* [WHAT THE TASK ASKS]:
Keep the wording of each record exactly the same when you repeat it, and leave out pictures.

* [Data records]:
- - -

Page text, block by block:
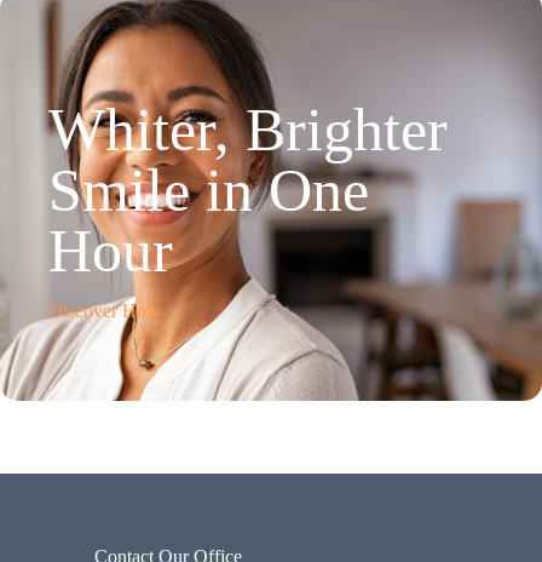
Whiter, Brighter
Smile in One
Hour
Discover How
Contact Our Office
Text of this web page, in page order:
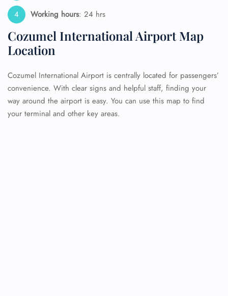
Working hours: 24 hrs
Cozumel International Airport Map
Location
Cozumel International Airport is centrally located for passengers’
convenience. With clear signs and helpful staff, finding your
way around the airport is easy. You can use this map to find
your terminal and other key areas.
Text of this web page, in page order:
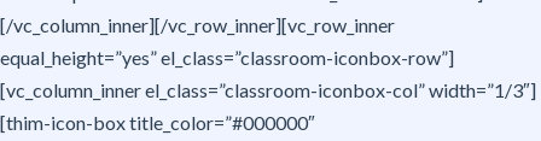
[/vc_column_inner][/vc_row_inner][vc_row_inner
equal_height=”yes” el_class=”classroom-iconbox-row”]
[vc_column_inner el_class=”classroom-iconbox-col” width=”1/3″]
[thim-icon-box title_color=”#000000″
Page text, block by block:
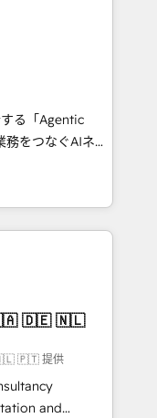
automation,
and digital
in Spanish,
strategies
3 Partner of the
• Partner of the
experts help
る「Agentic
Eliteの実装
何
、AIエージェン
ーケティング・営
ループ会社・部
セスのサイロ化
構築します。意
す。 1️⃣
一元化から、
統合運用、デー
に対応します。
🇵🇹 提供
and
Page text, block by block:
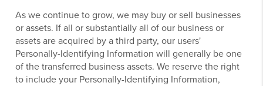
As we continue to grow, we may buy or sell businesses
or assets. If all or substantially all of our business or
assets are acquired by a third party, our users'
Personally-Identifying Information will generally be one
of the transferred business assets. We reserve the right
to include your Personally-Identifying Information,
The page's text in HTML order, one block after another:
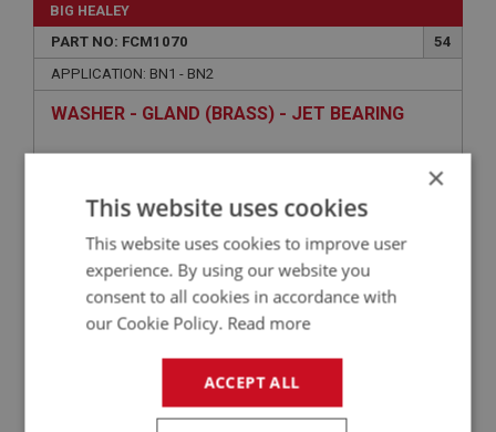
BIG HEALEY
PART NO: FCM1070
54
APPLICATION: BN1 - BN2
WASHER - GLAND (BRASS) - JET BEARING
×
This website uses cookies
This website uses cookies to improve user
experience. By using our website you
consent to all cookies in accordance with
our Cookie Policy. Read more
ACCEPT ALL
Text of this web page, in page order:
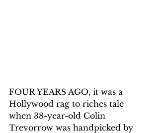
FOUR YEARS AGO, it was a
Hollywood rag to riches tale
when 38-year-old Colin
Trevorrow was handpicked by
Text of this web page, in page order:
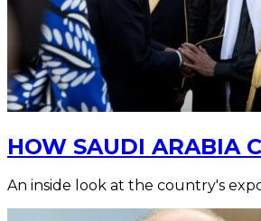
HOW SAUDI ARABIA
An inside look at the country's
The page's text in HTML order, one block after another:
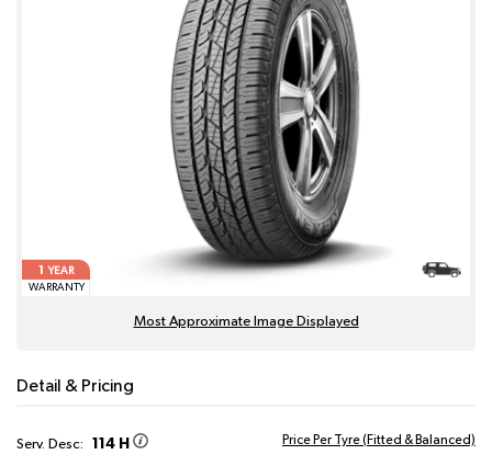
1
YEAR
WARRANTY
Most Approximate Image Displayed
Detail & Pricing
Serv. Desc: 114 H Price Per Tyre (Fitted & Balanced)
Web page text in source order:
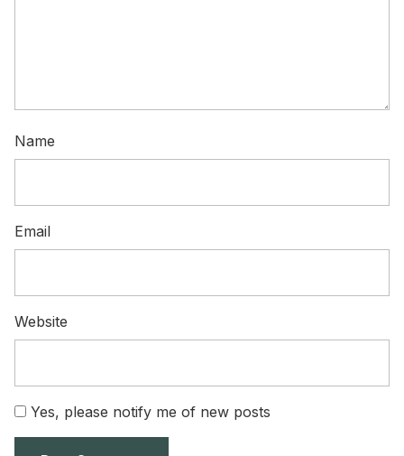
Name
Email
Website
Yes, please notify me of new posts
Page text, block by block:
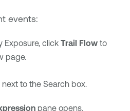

- - -

* [WRITTEN SOLUTION]:
Page text, block by block:
Whiter, Brighter
Smile in One
Hour
Discover How
Contact Our Office
Text of this web page, in page order:
Working hours: 24 hrs
Cozumel International Airport Map
Location
Cozumel International Airport is centrally located for passengers’
convenience. With clear signs and helpful staff, finding your
way around the airport is easy. You can use this map to find
your terminal and other key areas.
Text of this web page, in page order:
[/vc_column_inner][/vc_row_inner][vc_row_inner
equal_height=”yes” el_class=”classroom-iconbox-row”]
[vc_column_inner el_class=”classroom-iconbox-col” width=”1/3″]
[thim-icon-box title_color=”#000000″
Page text, block by block:
automation,
and digital
in Spanish,
strategies
3 Partner of the
• Partner of the
experts help
る「Agentic
Eliteの実装
何
、AIエージェン
ーケティング・営
ループ会社・部
セスのサイロ化
構築します。意
す。 1️⃣
一元化から、
統合運用、デー
に対応します。
🇵🇹 提供
and
Page text, block by block:
As we continue to grow, we may buy or sell businesses
or assets. If all or substantially all of our business or
assets are acquired by a third party, our users'
Personally-Identifying Information will generally be one
of the transferred business assets. We reserve the right
to include your Personally-Identifying Information,
The page's text in HTML order, one block after another:
BIG HEALEY
PART NO: FCM1070
54
APPLICATION: BN1 - BN2
WASHER - GLAND (BRASS) - JET BEARING
×
This website uses cookies
This website uses cookies to improve user
experience. By using our website you
consent to all cookies in accordance with
our Cookie Policy. Read more
ACCEPT ALL
Text of this web page, in page order:
FOUR YEARS AGO, it was a
Hollywood rag to riches tale
when 38-year-old Colin
Trevorrow was handpicked by
Text of this web page, in page order:
HOW SAUDI ARABIA
An inside look at the country's
The page's text in HTML order, one block after another:
1
YEAR
WARRANTY
Most Approximate Image Displayed
Detail & Pricing
Serv. Desc: 114 H Price Per Tyre (Fitted & Balanced)
Web page text in source order:
Name
Email
Website
Yes, please notify me of new posts
Page text, block by block:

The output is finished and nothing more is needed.